CHICAGO – Shoppers can buy gas, check in for a flight or scan their own groceries without the help of a clerk, but the self-serve kiosks revolutionizing so much of the world are having a tough time gaining traction in the nation’s fast-food industry.

Proponents say many customers prefer to take control of their order, rather than idling in line. They can order fries by just touching a picture of them on the screens of the machines developed by Miami-based Boink Systems Inc., Radiant Systems Inc. of Atlanta and RoboServer Systems Corp. of Las Vegas.

While major restaurant chains such as McDonald’s Corp., Taco Bell, Burger King and Dairy Queen have considered the idea, none has taken the step to order a roll-out of the technology.

“The country is not quite ready for self-serve,” said Devin Green, chief executive of ESP Systems LLC, which is deploying a system for alerting a restaurant’s staff that a patron needs service. “This is a people business. People go to a restaurant to be served.”

Dick Rivera, president and chief executive of Rubicon Enterprises and former chief operating officer of Darden Restaurants, there may be other ways “to put the customer in control that don’t detract from service.” Darden Restaurants owns Red Lobster and Olive Garden and other chains.

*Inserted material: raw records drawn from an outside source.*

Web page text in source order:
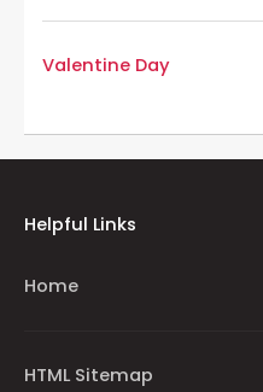
Valentine Day
Helpful Links
Home
HTML Sitemap
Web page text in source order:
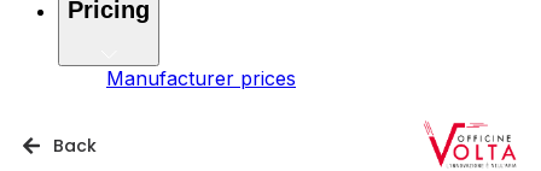
Pricing
Manufacturer prices
Back
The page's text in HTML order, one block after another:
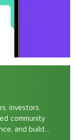
investors,
community
and build
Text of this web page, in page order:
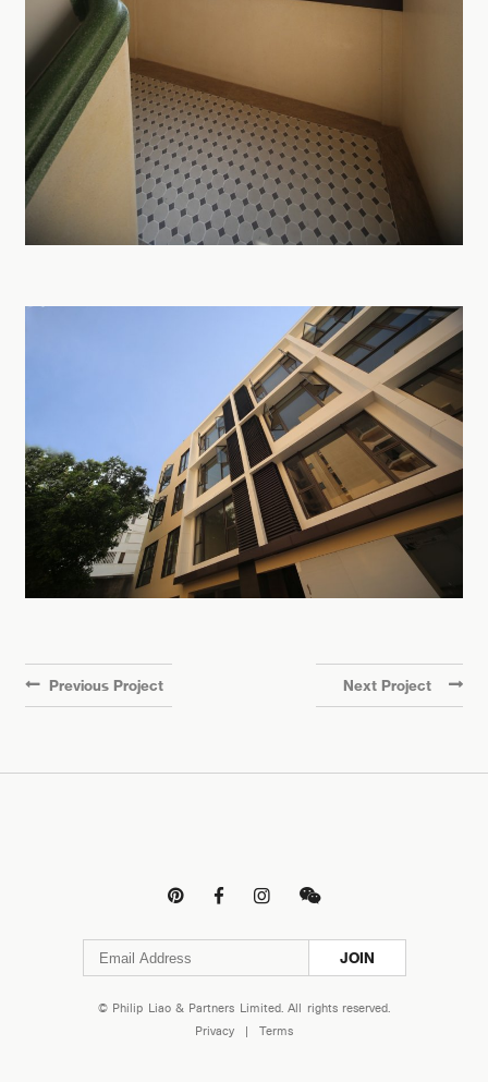
Previous Project Next Project
   
JOIN
© Philip Liao & Partners Limited. All rights reserved.
Privacy
| Terms
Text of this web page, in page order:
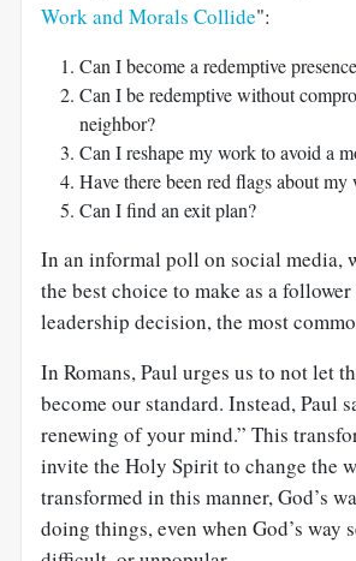
Work and Morals Collide":
Can I become a redemptive
Can I be redemptive without
neighbor?
Can I reshape my work to avoid a
Have there been red flags about my
Can I find an exit plan?
In an informal poll on social media,
the best choice to make as a
leadership decision, the most
In Romans, Paul urges us to not let
become our standard. Instead, Paul
renewing of your mind.” This
invite the Holy Spirit to change the
transformed in this manner, God’s
doing things, even when God’s
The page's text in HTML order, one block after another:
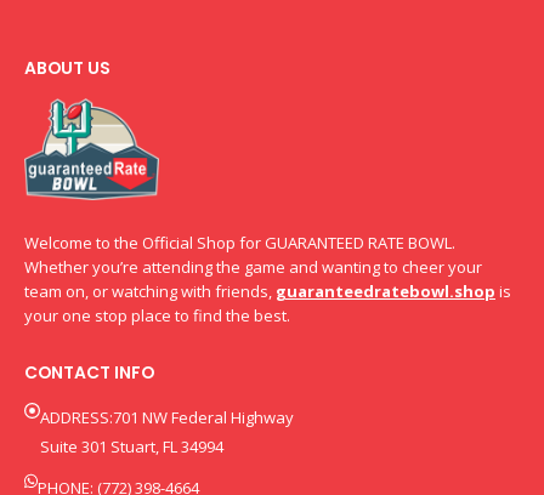
ABOUT US
Welcome to the Official Shop for GUARANTEED RATE BOWL.
Whether you’re attending the game and wanting to cheer your
team on, or watching with friends, guaranteedratebowl.shop is
your one stop place to find the best.
CONTACT INFO
ADDRESS:701 NW Federal Highway
Suite 301 Stuart, FL 34994
PHONE: (772) 398-4664
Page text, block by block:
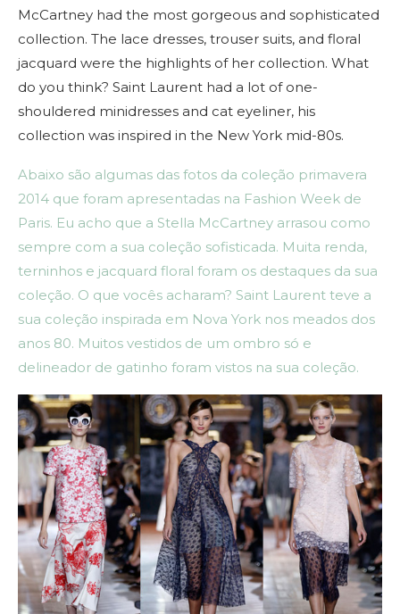
McCartney had the most gorgeous and sophisticated
collection. The lace dresses, trouser suits, and floral
jacquard were the highlights of her collection. What
do you think? Saint Laurent had a lot of one-
shouldered minidresses and cat eyeliner, his
collection was inspired in the New York mid-80s.
Abaixo são algumas das fotos da coleção primavera
2014 que foram apresentadas na Fashion Week de
Paris. Eu acho que a Stella McCartney arrasou como
sempre com a sua coleção sofisticada. Muita renda,
terninhos e jacquard floral foram os destaques da sua
coleção. O que vocês acharam? Saint Laurent teve a
sua coleção inspirada em Nova York nos meados dos
anos 80. Muitos vestidos de um ombro só e
delineador de gatinho foram vistos na sua coleção.
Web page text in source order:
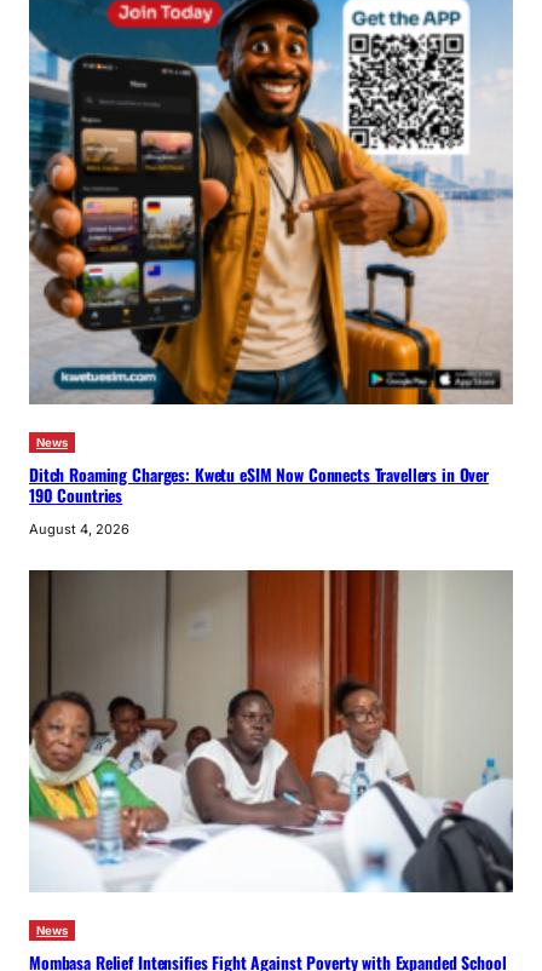
News
Ditch Roaming Charges: Kwetu eSIM Now Connects Travellers in Over
190 Countries
August 4, 2026
News
Mombasa Relief Intensifies Fight Against Poverty with Expanded School
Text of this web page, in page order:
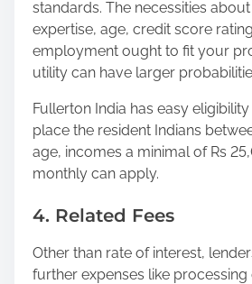
standards. The necessities
expertise, age, credit score
employment ought to fit your
utility can have larger
Fullerton India has easy
place the resident Indians
age, incomes a minimal of Rs
monthly can apply.
4. Related Fees
Other than rate of interest,
further expenses like processing
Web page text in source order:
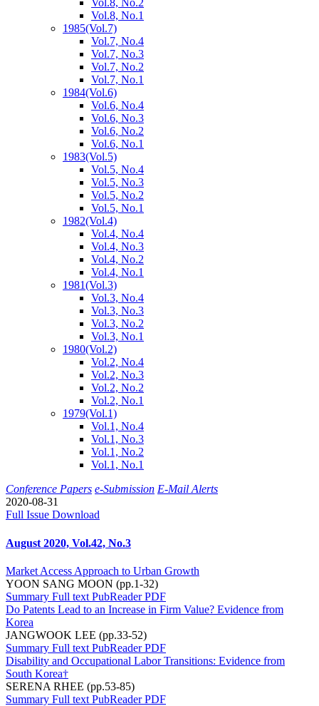
Vol.8, No.2
Vol.8, No.1
1985(Vol.7)
Vol.7, No.4
Vol.7, No.3
Vol.7, No.2
Vol.7, No.1
1984(Vol.6)
Vol.6, No.4
Vol.6, No.3
Vol.6, No.2
Vol.6, No.1
1983(Vol.5)
Vol.5, No.4
Vol.5, No.3
Vol.5, No.2
Vol.5, No.1
1982(Vol.4)
Vol.4, No.4
Vol.4, No.3
Vol.4, No.2
Vol.4, No.1
1981(Vol.3)
Vol.3, No.4
Vol.3, No.3
Vol.3, No.2
Vol.3, No.1
1980(Vol.2)
Vol.2, No.4
Vol.2, No.3
Vol.2, No.2
Vol.2, No.1
1979(Vol.1)
Vol.1, No.4
Vol.1, No.3
Vol.1, No.2
Vol.1, No.1
Conference Papers e-Submission E-Mail Alerts
2020-08-31
Full Issue Download
August 2020, Vol.42, No.3
Market Access Approach to Urban Growth
YOON SANG MOON (pp.1-32)
Summary Full text PubReaderPDF
Do Patents Lead to an Increase in Firm Value? Evidence from
Korea
JANGWOOK LEE (pp.33-52)
Summary Full text PubReaderPDF
Disability and Occupational Labor Transitions: Evidence from
South Korea†
SERENA RHEE (pp.53-85)
Summary Full text PubReaderPDF

Bill Whitman, a spokesman for McDonald’s, said self-serve isn’t ready yet for prime time, at least at the Golden Arches.

“The opportunity that we see with kiosks is largely with convenience with customers in the play area,” said Whitman.

“Beyond that, it is not a major priority in the U.S.,” he said, saying the world’s largest restaurant chain, with nearly 32,000 stores, has ended its tests of the ordering system at restaurants in the Denver area and in a restaurant in west suburban St. Charles, Ill.

In fact, a spokesman for Boink Systems, which tested its machines with Taco Bell, said the largest opportunity they are seeing now for the machines are with jails and prisons which use them to manage the inventory in the commissary.

A spokeswoman for Radiant, which sells a free-standing and table-side kiosk, said the company believes a system they sell which can be used by customers to see a display of what they ordered and may serve as a bridge to the self-serve machines.

“Our machine is a step in between that gives the customer the ability to pay if they want,” said Leslie Miller a spokeswoman for the company saying it is used more to confirm orders and take payments while freeing the cashier for other work. “It will get the customer comfortable with self-service.”

While the self-service kiosk has yet to take off, systems that put the customer in control of the dining experience, such as a pager system for the wait staff or a new payment system, are quickly gaining fans in the industry.

Like many of the new technologies that are quickly evolving today, ESP Systems uses a wireless system. A paging device at the table gives the customer the ability to summon the server such as when they are ready to order, need assistance or want the check.

“It puts the server at the end of a string,” said Rivera, who has observed the system in tests.

Green said the system reduces complaints about poor service by as much as 90 percent.

“It lowered the stress of customers and they said they felt in control over the time and the kids didn’t start blowing up,” he said.

The system has been ordered by a franchisee of TGIF and by Fatz Cafe, a casual restaurant chain with outlets in North and South Carolina, Georgia and Tennessee.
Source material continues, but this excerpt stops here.